Split a large org-mode file into smaller files

Hi, I’m used to imperative programming. And now I’m learning Clojure.

As a test project I want to split the following (org mode) file in multiple files:

* Main title
Some intro text
** First blog
PATH:first_blog
Some text
** Second large blog
PATH:second_blog
This second blog is about xxx.
*** Part 1 
PATH:part1
explain part 1
**** Part 1A
Some info about Part 1A
**** Part 1B
Explain Part 1B
*** Part 2
PATH:part2
explain part 2
** Third blog
PATH:third_blog
This is the third blog

I don’t want to slurp the whole file in memory, because the source file could be huge.
So this is what I get for now:

(defn check-if-header
  [state line]
  (if-let [matches (re-matches #"(\*+)\s*(.*)" line)]
    (prn "HEADERS" matches)))

(defn parse-line
  [state line]
  (println "The line is " line)
  (check-if-header state line)
  )

(defn parse-file
  [file-name]
  (with-open [rdr (BufferedReader. (FileReader. file-name))]
    (doseq [line (line-seq rdr)] (parse-line [] line))))

First question : how can I recursively pass the state to parse-line ? I could also def atom but isn’t this the imperative way.
The state will contain for instance a vector that works like a stack to remember the paths. And to remember what level of header we are currently dealing with. But I think it should also contains some reference to the current reader, where all output goes.

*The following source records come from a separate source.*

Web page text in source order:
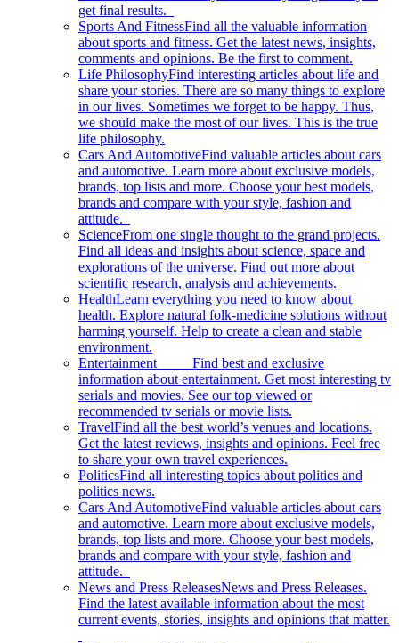
get final results.
Sports And FitnessFind all the valuable information
about sports and fitness. Get the latest news, insights,
comments and opinions. Be the first to comment.
Life PhilosophyFind interesting articles about life and
share your stories. There are so many things to explore
in our lives. Sometimes we forget to be happy. Thus,
we should make the most of our lives. This is the true
life philosophy.
Cars And AutomotiveFind valuable articles about cars
and automotive. Learn more about exclusive models,
brands, top lists and more. Choose your best models,
brands and compare with your style, fashion and
attitude.
ScienceFrom one single thought to the grand projects.
Find all ideas and insights about science, space and
explorations of the universe. Find out more about
scientific research, analysis and achievements.
HealthLearn everything you need to know about
health. Explore natural folk-medicine solutions without
harming yourself. Help to create a clean and stable
environment.
Entertainment Find best and exclusive
information about entertainment. Get most interesting tv
serials and movies. See our top viewed or
recommended tv serials or movie lists.
TravelFind all the best world’s venues and locations.
Get the latest reviews, insights and opinions. Feel free
to share your own travel experiences.
PoliticsFind all interesting topics about politics and
politics news.
Cars And AutomotiveFind valuable articles about cars
and automotive. Learn more about exclusive models,
brands, top lists and more. Choose your best models,
brands and compare with your style, fashion and
attitude.
News and Press ReleasesNews and Press Releases.
Find the latest available information about the most
current events, stories, insights and opinions that matter.
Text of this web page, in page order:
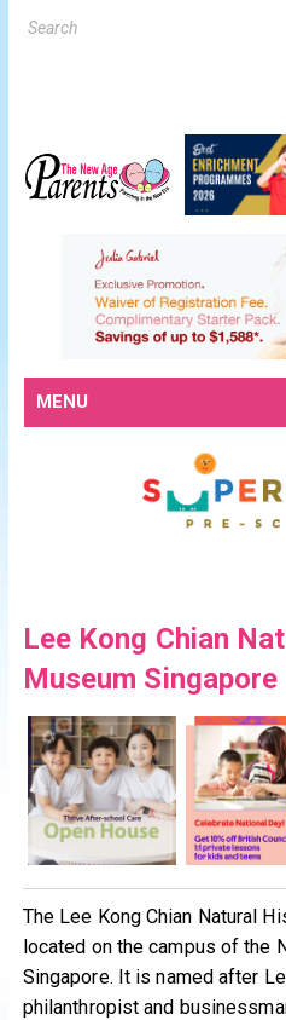
MENU
Lee Kong Chian
Museum Singapore
The Lee Kong Chian Natural
located on the campus of the
Singapore. It is named after
philanthropist and
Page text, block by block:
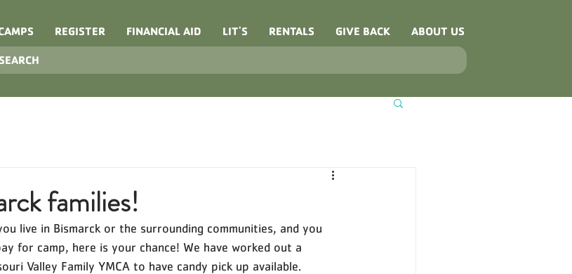
REGISTER FINANCIAL AID LIT'S RENTALS GIVE BACK ABOUT US
families!
live in Bismarck or the surrounding communities, and you
for camp, here is your chance! We have worked out a
Valley Family YMCA to have candy pick up available.
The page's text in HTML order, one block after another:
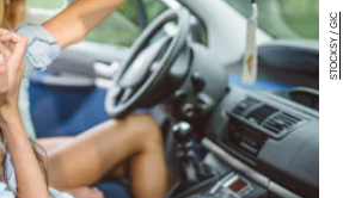
STOCKSY / GIC
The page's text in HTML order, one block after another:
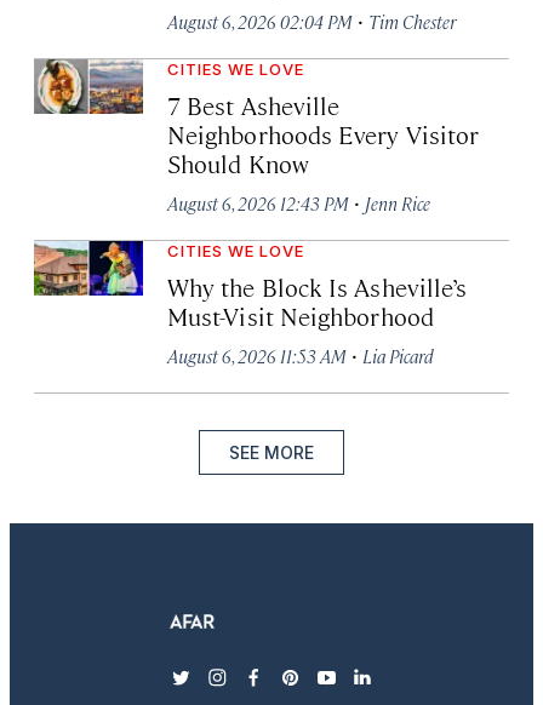
August 6, 2026 02:04 PM · Tim Chester
CITIES WE LOVE
7 Best Asheville
Neighborhoods Every Visitor
Should Know
August 6, 2026 12:43 PM · Jenn Rice
CITIES WE LOVE
Why the Block Is Asheville’s
Must-Visit Neighborhood
August 6, 2026 11:53 AM · Lia Picard
SEE MORE
twitterinstagram
facebook
pinterest
youtubelinkedin

This until we bump into a header that also contains a PATH

Expected output files:
/index.org

* Main title
Some intro text

/first_blog/index.org

** First blog
Some text

/second_blog/index.org

** Second large blog
This second blog is about xxx.

/second_blog/part1/index.org

*** Part 1 
This second blog is about xxx.
explain part 1
**** Part 1A
Some info about Part 1A
**** Part 1B
Explain Part 1B

/second_blog/part2/index.org

*** Part 2 
explain part 2

/third_blog/index.org

** Third blog
This is the third blog

Thanks for any info !

there’s GitHub - bnbeckwith/orgmode: Org-mode parser in Clojure.

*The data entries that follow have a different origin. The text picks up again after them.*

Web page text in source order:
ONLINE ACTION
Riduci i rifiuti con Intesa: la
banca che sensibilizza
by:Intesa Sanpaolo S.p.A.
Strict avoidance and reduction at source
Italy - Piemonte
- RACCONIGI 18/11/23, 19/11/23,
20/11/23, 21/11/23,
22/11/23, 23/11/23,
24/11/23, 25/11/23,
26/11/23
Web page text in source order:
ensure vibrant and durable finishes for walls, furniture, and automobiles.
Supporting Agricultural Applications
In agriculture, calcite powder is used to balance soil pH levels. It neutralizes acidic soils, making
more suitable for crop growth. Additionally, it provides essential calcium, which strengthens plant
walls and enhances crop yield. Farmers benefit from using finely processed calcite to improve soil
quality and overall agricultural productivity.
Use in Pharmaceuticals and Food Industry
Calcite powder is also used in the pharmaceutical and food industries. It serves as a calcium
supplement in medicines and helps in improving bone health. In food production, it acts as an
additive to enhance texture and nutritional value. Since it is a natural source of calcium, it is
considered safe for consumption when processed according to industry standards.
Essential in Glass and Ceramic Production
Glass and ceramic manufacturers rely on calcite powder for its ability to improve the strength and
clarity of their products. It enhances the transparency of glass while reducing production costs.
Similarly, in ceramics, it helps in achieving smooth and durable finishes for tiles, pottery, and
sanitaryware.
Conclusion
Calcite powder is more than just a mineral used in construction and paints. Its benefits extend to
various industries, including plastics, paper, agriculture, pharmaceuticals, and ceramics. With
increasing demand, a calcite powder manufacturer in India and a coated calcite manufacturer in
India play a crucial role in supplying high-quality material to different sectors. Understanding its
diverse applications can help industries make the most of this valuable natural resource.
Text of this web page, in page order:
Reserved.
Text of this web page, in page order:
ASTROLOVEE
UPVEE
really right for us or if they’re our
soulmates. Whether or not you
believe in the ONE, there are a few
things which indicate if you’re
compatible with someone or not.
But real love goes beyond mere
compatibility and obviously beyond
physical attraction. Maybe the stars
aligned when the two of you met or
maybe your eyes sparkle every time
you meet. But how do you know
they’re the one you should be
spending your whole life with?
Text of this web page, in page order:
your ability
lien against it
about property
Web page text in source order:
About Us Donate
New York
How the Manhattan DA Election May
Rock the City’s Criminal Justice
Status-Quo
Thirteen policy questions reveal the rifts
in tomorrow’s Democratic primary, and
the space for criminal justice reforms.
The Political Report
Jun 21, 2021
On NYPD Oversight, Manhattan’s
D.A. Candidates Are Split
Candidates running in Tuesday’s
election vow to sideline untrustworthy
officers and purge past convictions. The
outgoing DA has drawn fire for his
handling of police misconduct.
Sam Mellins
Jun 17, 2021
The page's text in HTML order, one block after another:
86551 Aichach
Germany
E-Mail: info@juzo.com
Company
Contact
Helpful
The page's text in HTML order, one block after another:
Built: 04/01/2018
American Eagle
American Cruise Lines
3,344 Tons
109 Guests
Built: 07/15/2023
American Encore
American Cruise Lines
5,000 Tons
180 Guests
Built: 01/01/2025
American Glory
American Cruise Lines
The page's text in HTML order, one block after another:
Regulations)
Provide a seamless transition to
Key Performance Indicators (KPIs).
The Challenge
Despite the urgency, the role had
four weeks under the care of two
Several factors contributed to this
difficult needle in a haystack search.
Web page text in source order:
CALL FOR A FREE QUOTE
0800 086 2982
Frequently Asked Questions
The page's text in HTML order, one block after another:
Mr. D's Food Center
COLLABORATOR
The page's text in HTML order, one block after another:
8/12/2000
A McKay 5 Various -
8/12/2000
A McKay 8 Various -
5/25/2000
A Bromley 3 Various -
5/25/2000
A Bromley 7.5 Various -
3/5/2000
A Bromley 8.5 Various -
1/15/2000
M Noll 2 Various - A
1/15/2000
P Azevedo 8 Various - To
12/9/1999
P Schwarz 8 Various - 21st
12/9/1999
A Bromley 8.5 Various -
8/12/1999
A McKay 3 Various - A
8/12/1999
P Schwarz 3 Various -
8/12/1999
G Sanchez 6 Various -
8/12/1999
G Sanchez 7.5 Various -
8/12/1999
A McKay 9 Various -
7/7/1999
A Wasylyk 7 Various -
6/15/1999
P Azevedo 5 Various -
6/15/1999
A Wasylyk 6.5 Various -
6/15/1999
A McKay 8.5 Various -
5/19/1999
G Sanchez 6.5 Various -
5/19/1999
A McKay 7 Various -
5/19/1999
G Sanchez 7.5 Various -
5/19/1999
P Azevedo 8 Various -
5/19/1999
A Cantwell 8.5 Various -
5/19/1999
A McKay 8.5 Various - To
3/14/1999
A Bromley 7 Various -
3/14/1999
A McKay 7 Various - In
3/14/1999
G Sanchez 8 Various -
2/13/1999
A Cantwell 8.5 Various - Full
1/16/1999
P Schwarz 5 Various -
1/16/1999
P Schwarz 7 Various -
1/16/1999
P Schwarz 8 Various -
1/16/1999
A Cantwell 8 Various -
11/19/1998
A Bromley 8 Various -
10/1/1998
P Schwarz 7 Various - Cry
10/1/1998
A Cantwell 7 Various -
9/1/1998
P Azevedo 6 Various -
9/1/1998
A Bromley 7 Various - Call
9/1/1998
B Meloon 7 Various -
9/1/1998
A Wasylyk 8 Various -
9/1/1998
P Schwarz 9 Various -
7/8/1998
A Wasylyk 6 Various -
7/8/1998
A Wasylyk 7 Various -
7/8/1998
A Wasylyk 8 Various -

you can check out their parser here:

but generally, you should put it in a (loop []) block and recur your state in there.


Depending how where your input is coming from, It may not be as simple as going through the lines and parsing each line, as org files may have BEGIN and END blocks. So it could be just be worthwhile to use an existing library if the files are more complicated.

1 Like

FYI, you can use clojure.java.io/reader to open a buffered reader on the file instead of interop.

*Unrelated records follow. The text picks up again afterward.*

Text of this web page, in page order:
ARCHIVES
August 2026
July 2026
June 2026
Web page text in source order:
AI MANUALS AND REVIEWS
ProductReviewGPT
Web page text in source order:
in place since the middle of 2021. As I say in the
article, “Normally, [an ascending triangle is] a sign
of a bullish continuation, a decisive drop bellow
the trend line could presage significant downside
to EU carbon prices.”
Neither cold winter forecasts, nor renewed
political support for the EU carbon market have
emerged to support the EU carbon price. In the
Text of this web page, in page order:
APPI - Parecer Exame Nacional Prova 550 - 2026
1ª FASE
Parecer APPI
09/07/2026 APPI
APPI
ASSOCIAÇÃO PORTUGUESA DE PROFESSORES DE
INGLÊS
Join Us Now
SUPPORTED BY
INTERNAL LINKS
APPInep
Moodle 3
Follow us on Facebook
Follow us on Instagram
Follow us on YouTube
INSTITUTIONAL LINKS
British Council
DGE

https://clojuredocs.org/clojure.java.io/reader

You would use reduce instead of doseq.

(with-open [rdr (io/reader filename)]
    (reduce parse-line {} (line-seq rdr)))

The {} is your initial state, you can put whatever key/value in it than you’d want to start with. Parse-line should return the new state, and automatically it will be called with the next line and the state returned from the previous return of parse-line.

2 Likes

Thanks for your link!
It is indeed not my intention to create a full blown org-parser. The idea is to split a large org file into multiple smaller files. These files will serve as base to generate a static site, using GitHub - magnars/stasis: Some Clojure functions for creating static websites.. And for parsing these files I’ll use a real org parser:-)

Thanks didibus,

very well explained.

okay I think I understand what you are doing.

Best way to go is to not worry about memory usage right now as you can optimise later. I would split up the parsing into maybe 2 or 3 passes instead of doing everything you mentioned all at once. The format you are working with is tricky. So I’d probably do something like:

  1. get a flat, tagged representation of the lines (ie. headers, path indicators, content)
  2. get a tree representation of the sections (nested headers)
  3. go over the tree representation sections to split according to a PATH indicator
  4. emit the split files

Once the passes are in place and you want to optimize, I’m sure people here will be able to help with upgrading it to an async, transducerized and parallalisable version.


A better solution though would be to change your input into something bit more straightforward to parse.